6. Deployment Considerations and Limitations
6.1 Atys
- Initialization: An initial sweep calibrates FSP and FDA parameters to meet user-defined error budgets.
- Assumptions: FDA cost amortization presumes workload periodicity; highly non-stationary applications may not yield savings. FSP presumes low-activity threads are non-critical.
- Limitations: Requires appropriate privileges for PMU and agent loading; profile data is subject to approximate sampling error (typically below 1% due to chosen techniques).
- Latency: Prometheus-based metric collection introduces a 15–30 s latency.
6.2 RealProbe
- Intrusiveness: Profiling logic is injected via automation without manual RTL editing.

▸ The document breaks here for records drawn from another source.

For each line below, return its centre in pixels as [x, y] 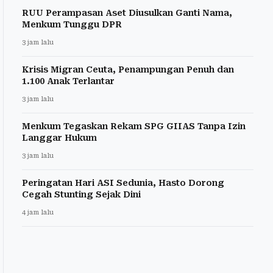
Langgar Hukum [59, 137]
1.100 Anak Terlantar [68, 81]
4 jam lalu [38, 212]
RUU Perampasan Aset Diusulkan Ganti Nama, [127, 12]
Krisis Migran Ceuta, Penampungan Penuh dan [128, 69]
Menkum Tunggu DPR [72, 24]
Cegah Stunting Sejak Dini [81, 194]
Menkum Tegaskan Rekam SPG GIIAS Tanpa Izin [134, 126]
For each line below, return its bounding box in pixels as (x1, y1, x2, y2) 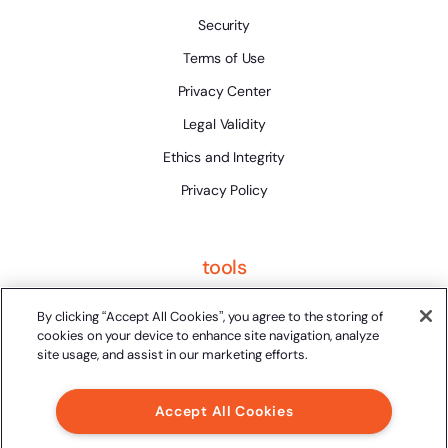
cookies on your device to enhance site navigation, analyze (37, 327, 380, 344)
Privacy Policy (180, 180, 268, 199)
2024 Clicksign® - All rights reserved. (106, 424, 342, 443)
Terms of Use (182, 48, 266, 67)
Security (198, 15, 250, 34)
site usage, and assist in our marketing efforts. (37, 346, 309, 363)
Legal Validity (182, 114, 266, 133)
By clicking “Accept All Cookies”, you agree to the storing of (37, 308, 384, 325)
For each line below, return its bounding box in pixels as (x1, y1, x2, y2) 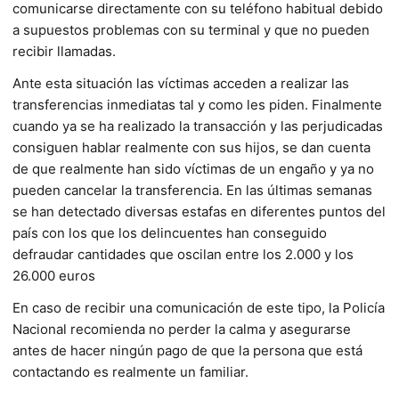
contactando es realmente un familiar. (12, 362, 248, 380)
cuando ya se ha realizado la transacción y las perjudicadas (12, 117, 383, 134)
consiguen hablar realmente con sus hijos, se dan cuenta (12, 138, 370, 156)
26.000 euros (12, 266, 95, 284)
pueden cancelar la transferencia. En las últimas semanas (12, 181, 372, 199)
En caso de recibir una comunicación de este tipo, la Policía (12, 298, 385, 316)
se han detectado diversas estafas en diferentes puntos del (12, 202, 386, 220)
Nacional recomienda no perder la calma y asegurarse (12, 320, 351, 338)
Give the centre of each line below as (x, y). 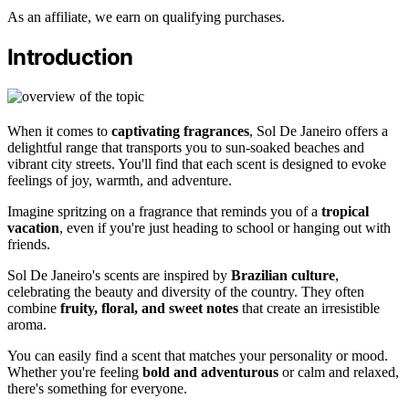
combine (34, 308)
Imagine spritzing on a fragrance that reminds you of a (164, 211)
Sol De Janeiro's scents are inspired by (119, 275)
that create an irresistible (309, 308)
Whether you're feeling (75, 372)
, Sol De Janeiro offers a (319, 131)
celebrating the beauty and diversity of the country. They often (186, 291)
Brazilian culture (283, 275)
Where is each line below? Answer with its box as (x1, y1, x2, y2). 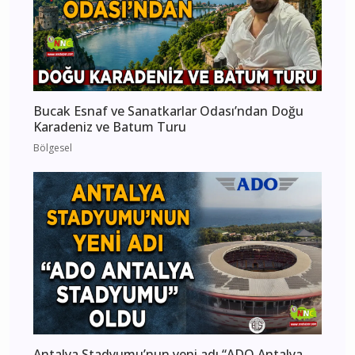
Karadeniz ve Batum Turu (33, 118, 186, 136)
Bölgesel (33, 141, 72, 155)
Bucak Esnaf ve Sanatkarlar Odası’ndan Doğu (33, 102, 303, 120)
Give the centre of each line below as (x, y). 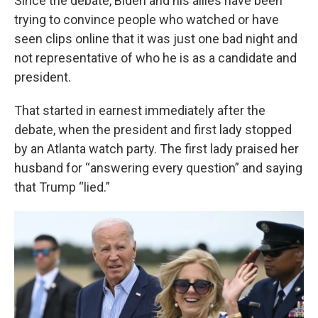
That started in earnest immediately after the (140, 110)
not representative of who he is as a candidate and (155, 58)
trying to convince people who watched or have (147, 20)
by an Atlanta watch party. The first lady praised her (157, 149)
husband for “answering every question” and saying (158, 168)
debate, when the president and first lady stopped (153, 130)
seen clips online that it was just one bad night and (156, 39)
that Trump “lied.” (62, 187)
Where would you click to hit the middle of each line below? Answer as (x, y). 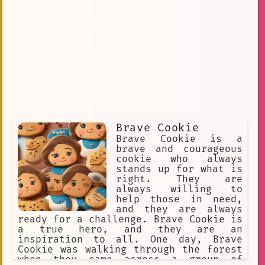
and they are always (179, 209)
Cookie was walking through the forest (130, 249)
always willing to (179, 189)
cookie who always (179, 159)
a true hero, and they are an (130, 229)
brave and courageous (179, 149)
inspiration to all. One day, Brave (130, 239)
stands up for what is (179, 169)
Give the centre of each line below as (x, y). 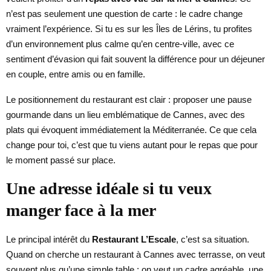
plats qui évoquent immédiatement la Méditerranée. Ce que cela (131, 129)
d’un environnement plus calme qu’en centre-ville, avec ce (120, 44)
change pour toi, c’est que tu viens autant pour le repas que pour (132, 145)
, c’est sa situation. (213, 239)
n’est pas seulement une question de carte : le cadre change (124, 13)
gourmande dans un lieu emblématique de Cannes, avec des (126, 114)
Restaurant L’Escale (134, 239)
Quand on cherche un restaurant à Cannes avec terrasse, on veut (135, 254)
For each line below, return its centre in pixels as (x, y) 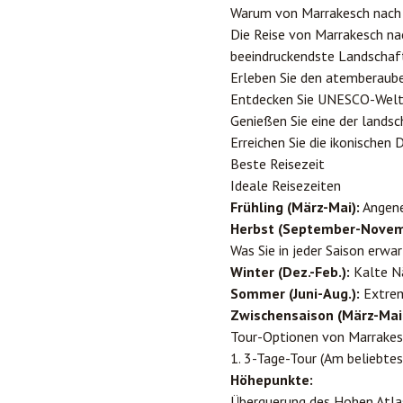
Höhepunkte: (272, 380)
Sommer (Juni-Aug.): (295, 293)
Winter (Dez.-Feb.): (290, 272)
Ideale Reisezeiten (286, 185)
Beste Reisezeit (278, 164)
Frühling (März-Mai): (295, 207)
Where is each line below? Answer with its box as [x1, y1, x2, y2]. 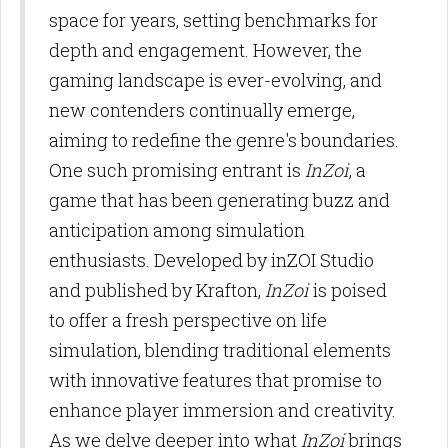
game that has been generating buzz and [49, 187, 390, 212]
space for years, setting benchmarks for [49, 7, 378, 32]
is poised [309, 277, 387, 302]
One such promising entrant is [49, 157, 305, 182]
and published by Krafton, [49, 277, 265, 302]
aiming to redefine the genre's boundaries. [49, 127, 399, 152]
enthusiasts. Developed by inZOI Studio [49, 247, 374, 272]
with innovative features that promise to [49, 367, 382, 392]
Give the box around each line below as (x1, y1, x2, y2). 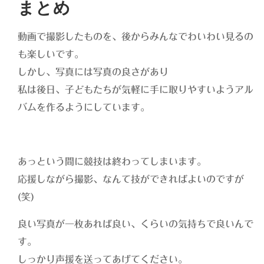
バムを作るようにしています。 (18, 103, 150, 113)
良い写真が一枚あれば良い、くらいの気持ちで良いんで (18, 219, 254, 229)
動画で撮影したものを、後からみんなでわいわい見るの (18, 32, 254, 42)
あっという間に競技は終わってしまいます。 (18, 157, 207, 167)
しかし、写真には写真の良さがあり (18, 67, 169, 77)
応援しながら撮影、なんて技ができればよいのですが (18, 174, 245, 184)
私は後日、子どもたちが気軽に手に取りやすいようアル (18, 85, 254, 95)
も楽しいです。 (18, 49, 84, 60)
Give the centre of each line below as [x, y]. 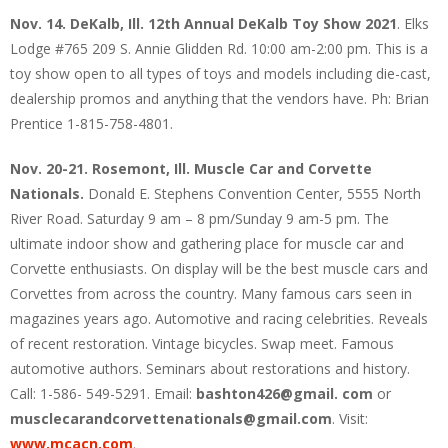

- Resource Tradeoffs: User-driven DSE is available to balance profiling depth, resource, and DRAM overhead.
- Limitations: Overheads are low but non-zero; BRAM resources can be substituted for LUTs/FFs as needed, and profiling is entirely cycle-accurate by design.
7. Broader Significance and Applications
Hot entry profiling methodologies such as those enabled by Atys (Sun et al., 18 Jun 2025) and RealProbe (Kim et al., 4 Apr 2025) provide actionable insights to both software and hardware system architects. In data-center settings, identifying latent hotspots can yield large cost savings even with sub-1% improvements, as minor inefficiencies are amortized across thousands of microservice instances. In hardware design, cycle-accurate, automated profiling of function or loop execution is essential for targeting bottlenecks and optimizing resource-constrained FPGAs. These frameworks demonstrate that—with automated adaptation, aggregation, and user-transparent instrumentation—large-scale, multidomain systems can be profiled efficiently, enabling informed optimization decisions at minimal operational cost.